Below are a few of the ways we’ve chosen to represent ‘no data’ in recent projects when interpolation or other means of smoothing out and covering up missing values was not an option. We feel that instances of ‘no data’ are nothing to hide from or ignore. In fact, in some cases, I’d argue that representing ‘no data’ can be a good thing and actually help to tell a more complete and truthful story about a mapped phenomenon that wouldn’t otherwise be seen.
Proportional Point Symbols
In the Jewish Life in America project for Adam Matthew Digital (project description), we mapped immigration, education, and population data at a number of countries, states, and cities over time to show how change took place. However, not every city has data available at every time slice. For those years when cities had no data, we mapped empty proportional point circles, sized according to the last year in which recorded data was available. For example, in the figures below the map shows that around 1890 Chicago had a Jewish population of 50,000. No data is available for St. Louis for this year, but in 1850–the last year in which data was recorded–we can see there was a Jewish population of 600 people.

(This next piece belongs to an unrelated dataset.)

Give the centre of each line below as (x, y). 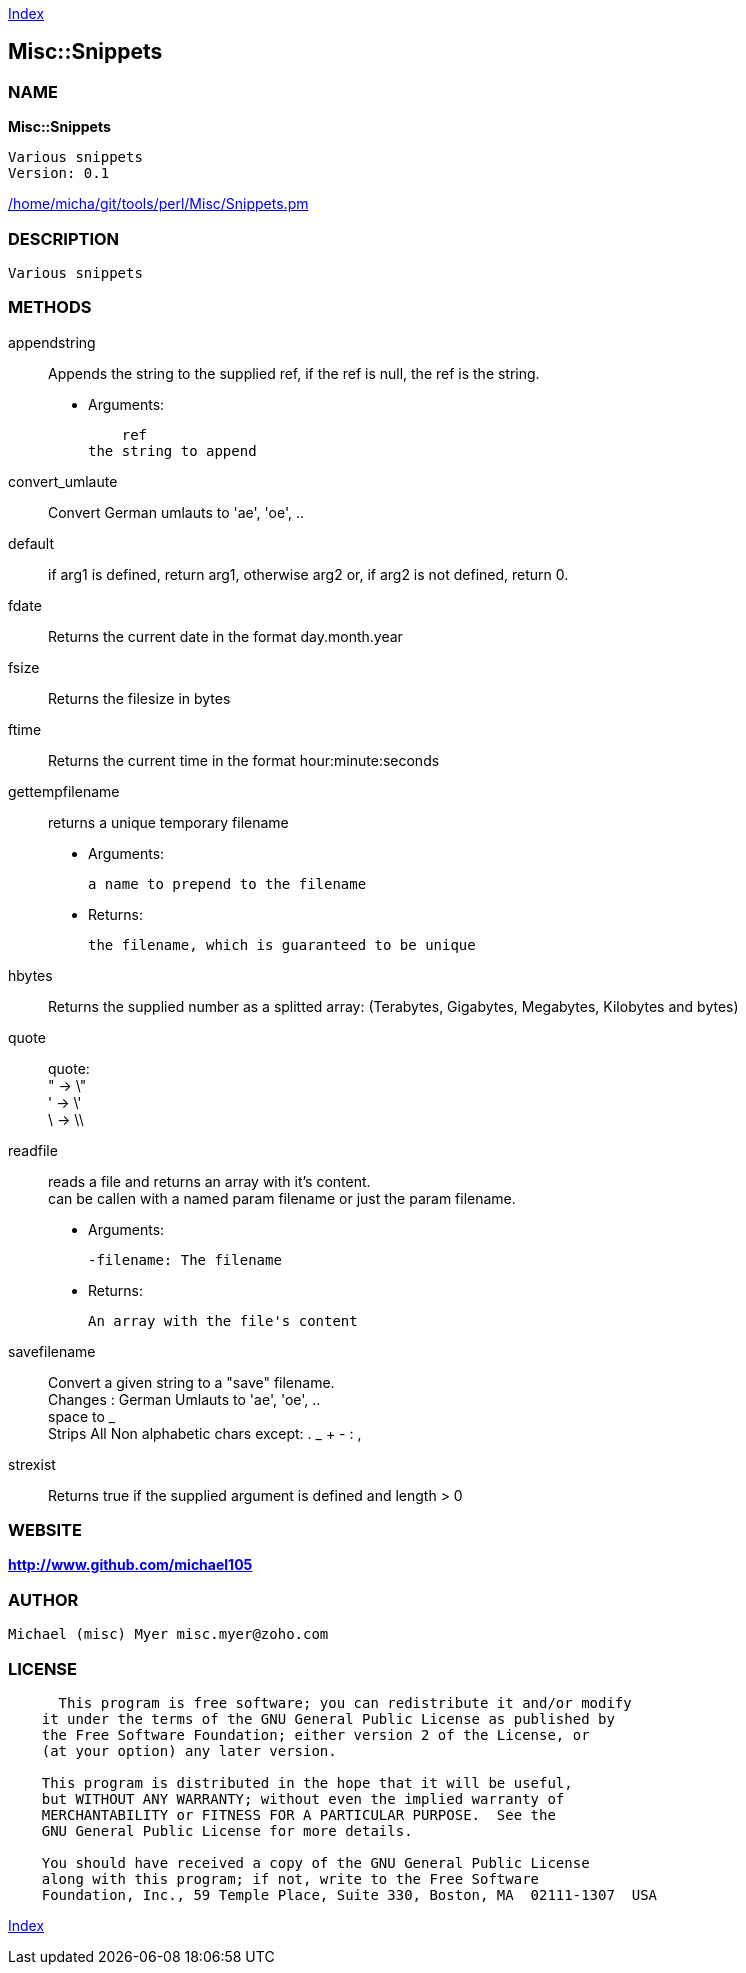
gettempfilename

Jewish population in Chicago, c1890
Jewish population in St. Louis is not available at c1890. The value at the last available time slice, c1850, is given instead.
Mapping hollow circles at years with no data can be helpful in a few different ways. First, it allows comparisons to be made between every city, albeit across years in some cases. Second, it reduces the distracting “pop-corn” effect of city points appearing and disappearing with each click of the timeline. Third, it shows the spatial distribution of all cities having some jewish population across time. Finally, and perhaps most simply, it makes for a less empty-looking and data-starved map.
For the Children’s Environmental Health Initiative Interactive Map Dashboard, we mapped a range of health, demographic and program data. In the figure below, late pre-term births at the census tract level in Durham, NC are shown. Features with ‘no data’ are represented by a gray fill color, a common technique found on choropleth maps. They can be hidden from the display via a checkbox in the user interface where the number of features without data is also shown.
Tracts with no data are represented using a gray fill color. An interface control counts and hides them.
The same map, but with ‘no data’ features hidden from display.
Places with ‘unstable rates’, although not exactly instances of ‘no data’, do not have big enough sample sizes to make meaningful inferences (as well as having some privacy concerns related to the small sample). Like features with no data, unstable rates can be hidden from the map display and ignored when necessary. However, unlike ‘no data’ these places are included in the map classification and are color-coded (i.e., not grayed-out). By treating each independently, users can refine how they want to display this more empty end of the data spectrum.
The same map, but with ‘unstable rates’ hidden from the display.
Assigning the color gray to ‘no data’ might seem like an obvious and easy choice, however, we’ve had to be somewhat careful in the past. Gray tends to recede and lie lower in the visual hierarchy than other colors on the map, and from a design perspective this can be advantageous in a number of ways. At the same time, this makes it especially important that the different meanings for “gray” are clear to the end user and that it be used consistently across the map and user interface.
While working on designs for the Illinois Public Health Community Map in collaboration with IDPH and IPRO, for example, we found that multiple uses for gray would be needed. In fact, a county on the map could be assigned one of three different gray values, and it was possible that counties representing each type could appear coincidentally. They could be gray 1) because a user zoomed in to a particular sub-region of the state, 2) because a user focused data around certain percentiles with the provided histogram control, and 3) because no data was available in the database. In addition, the health data we were mapping was calculated in several ways (e.g., “Rate of discharge” and “Deviation form Statewide Benchmark”), each requiring a different map color-scheme. In the mockup below of the Western IL health region, out-of-region counties are shown in light gray, out-of-focus counties in medium gray, and a single county with no data is shown in dark gray. To be safe, we chose sequential, diverging, and bivariate color schemes that didn’t include gray so as to avoid any potential confusion.
Mockup of the Western IL health region showing out-of-region counties in light gray, out-of-focus counties in medium gray, and a single county with no data in dark gray.
One feature of the London Low Life Map we produced for Adam Matthew Digital (project description) involves the overlay of historical maps on a modern basemap of London so that both images can be seen together using an opacity control. However, not all of the historical maps were scanned at the same resolution, meaning the extent that zooming is possible can change from map to map. As a simple means of handling maps with ‘no data’ at the higher resolutions, we disable part of the zoom widget when the handle reaches a certain point. Zoom levels that are not available for a selected map are shown, but not clickable. This is similar to what Google Maps does when switching over to terrain from the roads map, although in that case the zoom widget is shortened instead of disabled.
In this map, the zoom track is disabled to represent the limits of available base map data.